Terre de promesses et d’espoirs multiples, l’Afrique est vue comme le continent du futur. Comme pour confirmer ces espérances, le continent noir enregistre depuis plusieurs années une accélération de sa croissance économique, et cette tendance devrait se maintenir pour les prochaines années.
Pourtant, l’accroissement de la richesse des nations africaines, ces dernières années, pourrait sembler de la « poudre aux yeux », tant elle peine à atteindre les populations même. A cet effet, certains des indicateurs les plus frappants, restent ceux du chômage et du sous emploi, dont la résorption ne suit pas le rythme effréné des croissances africaines…
Le fléau touche principalement les jeunes qui représentent déjà plus de 60% de la population.

Selon l’Organisation Internationale du Travail (OIT), les pays de la région nord-africaine détiendraient le record des taux les plus élevés de chômage, parmi toutes les régions du monde. En 2017 le taux moyen du chômage dans la région était de 11,7% soit 8,7 millions de chômeurs. Cette situation s’expliquerait non seulement par le contexte géopolitique très tendu de la région, mais également par une prédominance, au sein de la population, des jeunes et des femmes qui sont les plus touchés par le phénomène. C’est le cas notamment de la Tunisie qui a enregistré un taux 15,4% au premier semestre 2018, soit plus que la moyenne régionale pour toute l’année 2017.
Si les chiffres de l’Afrique subsaharienne sont nettement moins élevés, il faut remarquer par contre que la courbe du chômage dans la région s’est inscrite dans une phase ascendante. Ainsi, en 2017, la région a connu un taux de chômage de 7,2% et ce chiffre devrait rester stable cette année selon l’OIT, mais monter d’un cran en 2019 pour atteindre 7,3%. Ceci implique donc que, de 29,1 millions de chômeurs enregistrés en 2017, la région devrait connaître une hausse de ses chômeurs à 30,2 millions en 2018 et 30,3 millions en 2019.
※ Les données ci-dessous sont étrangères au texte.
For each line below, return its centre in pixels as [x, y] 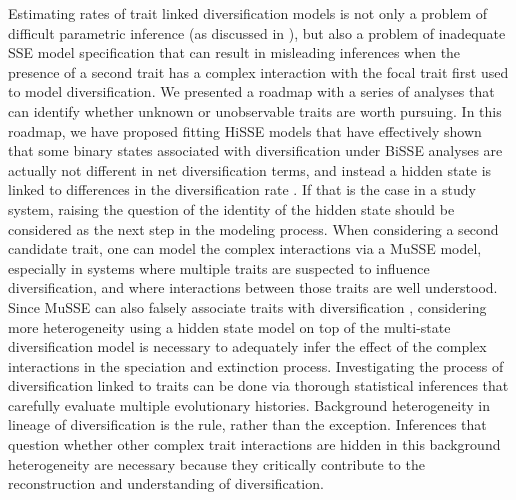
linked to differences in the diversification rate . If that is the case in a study [242, 189]
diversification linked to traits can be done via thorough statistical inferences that [258, 385]
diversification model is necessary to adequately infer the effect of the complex [247, 346]
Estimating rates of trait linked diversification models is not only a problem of [248, 13]
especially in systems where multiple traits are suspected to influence [219, 267]
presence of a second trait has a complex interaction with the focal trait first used [258, 71]
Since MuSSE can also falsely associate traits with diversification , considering [247, 306]
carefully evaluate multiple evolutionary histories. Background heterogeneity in [249, 404]
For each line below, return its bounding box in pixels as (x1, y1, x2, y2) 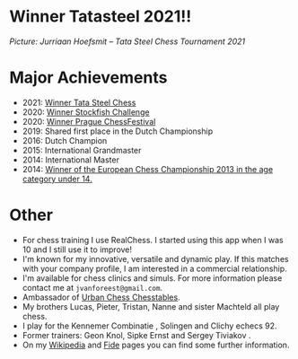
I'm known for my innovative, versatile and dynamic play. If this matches (22, 253, 289, 264)
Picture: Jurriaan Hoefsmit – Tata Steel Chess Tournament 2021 (9, 36, 245, 47)
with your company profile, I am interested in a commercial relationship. (22, 263, 287, 274)
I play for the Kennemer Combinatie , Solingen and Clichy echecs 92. (22, 320, 277, 331)
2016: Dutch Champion (22, 135, 108, 145)
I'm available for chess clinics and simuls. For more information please (22, 272, 283, 284)
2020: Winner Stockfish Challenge (22, 106, 150, 118)
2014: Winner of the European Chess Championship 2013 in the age (22, 163, 274, 174)
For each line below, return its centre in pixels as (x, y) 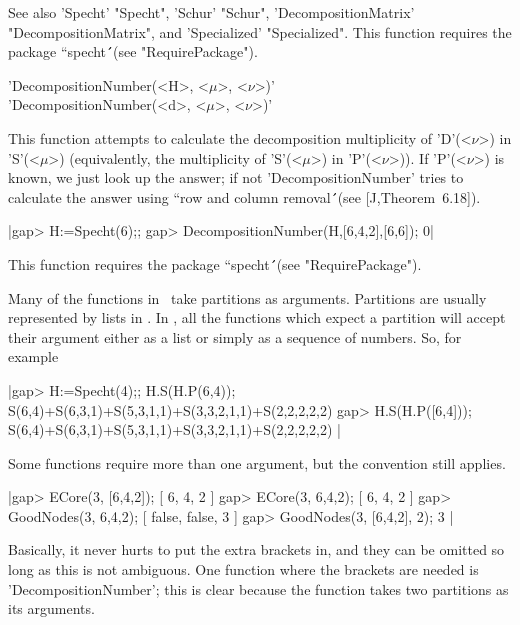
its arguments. (51, 608)
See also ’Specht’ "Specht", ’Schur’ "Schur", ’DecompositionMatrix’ (211, 12)
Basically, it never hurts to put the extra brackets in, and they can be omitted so (256, 549)
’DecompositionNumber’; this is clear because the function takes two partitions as (258, 588)
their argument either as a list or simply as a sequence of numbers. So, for (235, 336)
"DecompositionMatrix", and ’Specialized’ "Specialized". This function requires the (260, 31)
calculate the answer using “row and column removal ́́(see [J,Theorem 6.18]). (244, 196)
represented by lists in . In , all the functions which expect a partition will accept (257, 317)
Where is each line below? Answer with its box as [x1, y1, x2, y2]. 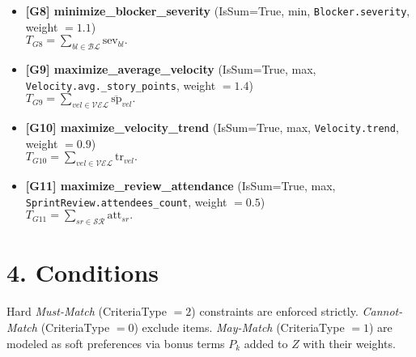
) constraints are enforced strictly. [191, 303, 359, 320]
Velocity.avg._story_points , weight [25, 76, 216, 93]
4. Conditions [6, 256, 159, 289]
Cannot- [362, 303, 403, 320]
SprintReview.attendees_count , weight [25, 193, 227, 210]
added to [244, 334, 288, 351]
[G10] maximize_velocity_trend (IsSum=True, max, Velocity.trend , [25, 119, 399, 136]
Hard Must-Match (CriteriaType [6, 303, 167, 320]
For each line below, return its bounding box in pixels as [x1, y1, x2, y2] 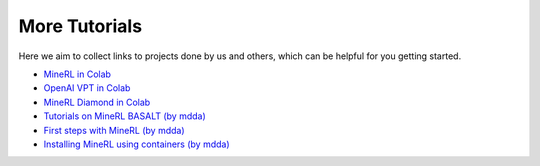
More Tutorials [18, 15, 143, 37]
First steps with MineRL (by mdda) [43, 124, 185, 136]
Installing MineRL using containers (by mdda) [43, 138, 230, 150]
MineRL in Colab [43, 68, 112, 80]
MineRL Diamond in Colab [43, 96, 151, 108]
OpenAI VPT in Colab [43, 82, 131, 94]
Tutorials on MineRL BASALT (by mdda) [43, 110, 207, 122]
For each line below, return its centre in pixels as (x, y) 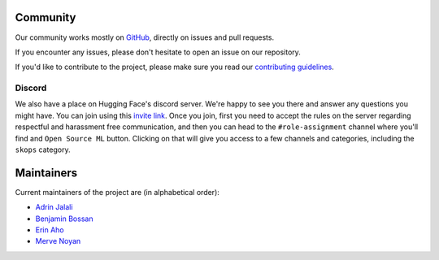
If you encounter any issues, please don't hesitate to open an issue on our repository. (158, 52)
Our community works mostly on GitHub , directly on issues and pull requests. (145, 37)
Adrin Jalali (54, 207)
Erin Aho (50, 230)
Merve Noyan (58, 241)
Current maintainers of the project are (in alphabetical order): (117, 192)
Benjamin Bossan (64, 219)
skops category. (43, 149)
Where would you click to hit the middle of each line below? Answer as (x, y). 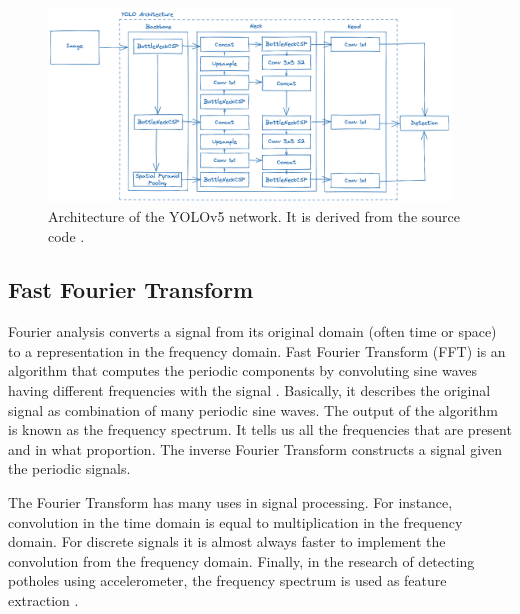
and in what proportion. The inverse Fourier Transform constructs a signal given (255, 448)
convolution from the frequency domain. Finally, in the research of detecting (241, 560)
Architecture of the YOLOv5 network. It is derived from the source (254, 215)
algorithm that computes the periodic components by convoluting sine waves (242, 370)
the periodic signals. (69, 468)
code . (66, 235)
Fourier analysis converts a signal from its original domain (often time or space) (252, 331)
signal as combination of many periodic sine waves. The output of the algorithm (253, 409)
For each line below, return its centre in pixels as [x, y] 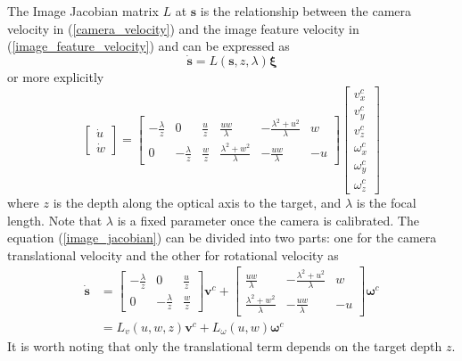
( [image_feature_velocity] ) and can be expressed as [148, 46]
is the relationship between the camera [306, 11]
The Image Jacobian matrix [83, 11]
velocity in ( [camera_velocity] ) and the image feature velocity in [183, 28]
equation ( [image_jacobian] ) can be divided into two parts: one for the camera [222, 238]
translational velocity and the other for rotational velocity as [173, 254]
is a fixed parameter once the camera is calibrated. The [268, 220]
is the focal [386, 202]
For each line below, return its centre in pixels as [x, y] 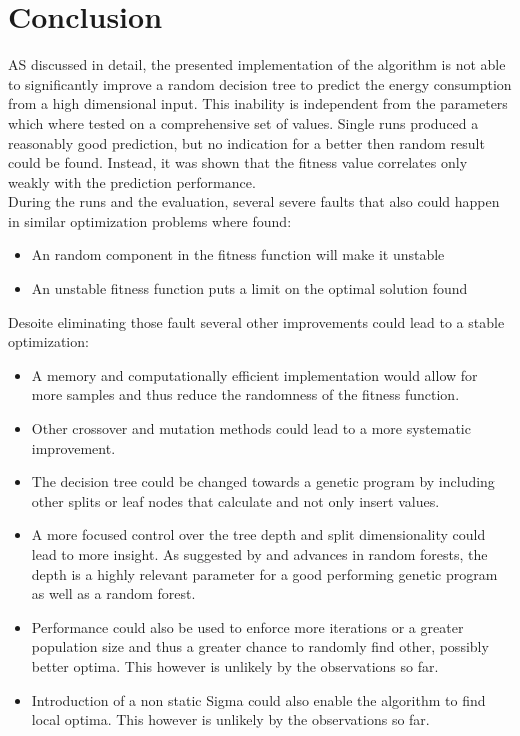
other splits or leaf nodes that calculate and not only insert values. [235, 500]
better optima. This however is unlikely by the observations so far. [235, 665]
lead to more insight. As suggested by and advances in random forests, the [259, 554]
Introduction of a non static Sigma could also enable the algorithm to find [258, 699]
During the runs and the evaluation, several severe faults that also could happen [254, 201]
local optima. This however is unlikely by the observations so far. [230, 719]
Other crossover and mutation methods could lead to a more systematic [251, 428]
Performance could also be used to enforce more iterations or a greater [247, 626]
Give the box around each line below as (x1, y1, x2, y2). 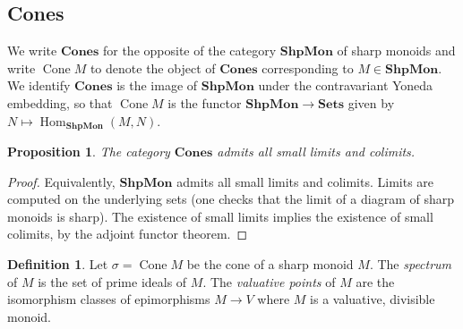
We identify (7, 76, 71, 95)
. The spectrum (369, 255, 452, 273)
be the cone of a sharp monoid (186, 255, 354, 273)
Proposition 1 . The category (7, 142, 170, 161)
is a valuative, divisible (310, 290, 435, 308)
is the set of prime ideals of (38, 272, 187, 291)
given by (347, 93, 395, 112)
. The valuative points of (202, 272, 336, 291)
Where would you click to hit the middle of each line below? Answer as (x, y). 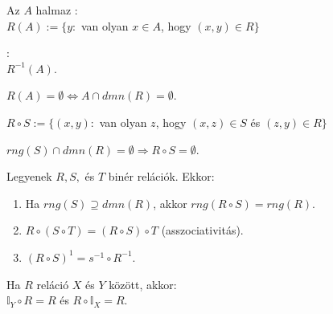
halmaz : (57, 10)
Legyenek (29, 176)
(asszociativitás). (202, 230)
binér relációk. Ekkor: (161, 176)
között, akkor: (143, 284)
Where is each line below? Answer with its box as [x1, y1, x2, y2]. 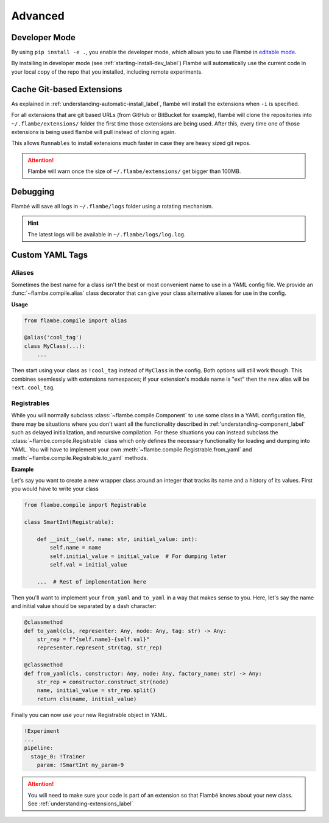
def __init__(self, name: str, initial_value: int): [37, 535, 198, 542]
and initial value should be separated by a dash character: [11, 602, 157, 610]
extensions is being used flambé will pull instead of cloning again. [11, 128, 176, 135]
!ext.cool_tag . [11, 384, 55, 391]
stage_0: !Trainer [30, 753, 85, 760]
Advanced [11, 9, 65, 23]
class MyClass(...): [24, 342, 85, 350]
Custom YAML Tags [11, 250, 88, 260]
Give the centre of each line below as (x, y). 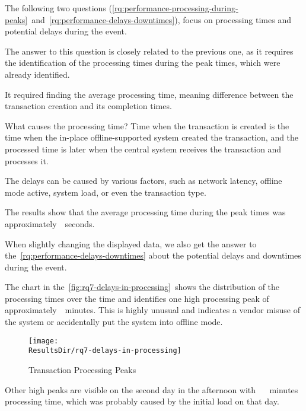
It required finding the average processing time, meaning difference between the (149, 94)
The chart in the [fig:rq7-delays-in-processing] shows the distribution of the (142, 287)
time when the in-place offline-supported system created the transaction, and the (152, 137)
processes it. (27, 160)
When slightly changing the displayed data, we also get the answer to (131, 243)
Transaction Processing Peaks (82, 369)
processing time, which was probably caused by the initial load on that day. (142, 401)
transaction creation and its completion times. (88, 106)
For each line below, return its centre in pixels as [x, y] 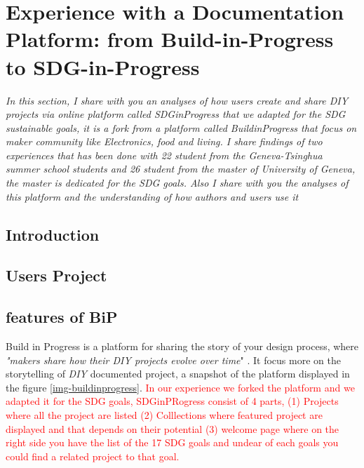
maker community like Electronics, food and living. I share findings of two [164, 141]
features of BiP [62, 317]
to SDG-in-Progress [103, 66]
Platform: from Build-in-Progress [170, 39]
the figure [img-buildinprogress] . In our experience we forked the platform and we [180, 387]
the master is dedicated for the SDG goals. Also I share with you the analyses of [177, 183]
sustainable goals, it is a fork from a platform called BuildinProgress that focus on [181, 127]
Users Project [56, 275]

Malgré des taux de croissance impressionnants (4,7% en moyenne entre 2000 et 2017) les pays africains restent donc marqués par des niveaux de chômage inquiétants, touchant à la fois les pays les plus riches comme les plus pauvres du continent. A titre illustratif, le taux de chômage en Afrique du Sud était de 27,7% en 2017 et la tendance devrait aller crescendo dans les prochaines années selon les prévisions de l’OIT. En Afrique centrale, la création nette d'emplois est négative dans le secteur formel depuis 2015, selon un récent rapport de l’Union Africaine (UA).
Non seulement les économies africaines enregistrent de forts taux de chômage, mais les emplois précaires ne cessent de s’accroître sur le continent au fil des années. Ainsi, selon l’OIT, trois travailleurs africains sur quatre auraient un emploi vulnérable.
Dans un rapport publié récemment, l’UA indique que 282 millions de travailleurs africains ont un emploi vulnérable. Si les tendances actuelles persistent, la part de l'emploi vulnérable en Afrique restera à 66 % jusqu'en 2022 ; loin de l'objectif de l'Agenda 2023 de l’UA visant à atteindre moins de 41 % d’emplois vulnérables d'ici 2023.
D’un autre côté, la majeure partie des travailleurs africains sont généralement employés dans l’informel. Selon les statistiques de l’OIT, la part de l’informel dans les économies d’Afrique subsaharienne se situerait dans l’intervalle de 34% (l’Afrique du Sud) et de 90,6% (Bénin). La part importante du secteur informel caractérisé généralement par des niveaux élevés de pauvreté, d’inégalité et d’emploi de « faible qualité », traduisent ainsi le manque criard d’opportunités d’emplois formels auquel font face les demandeurs d’emplois africains.
Malheureusement, cette situation a de lourdes conséquences sur les perspectives de développement des nations africaines.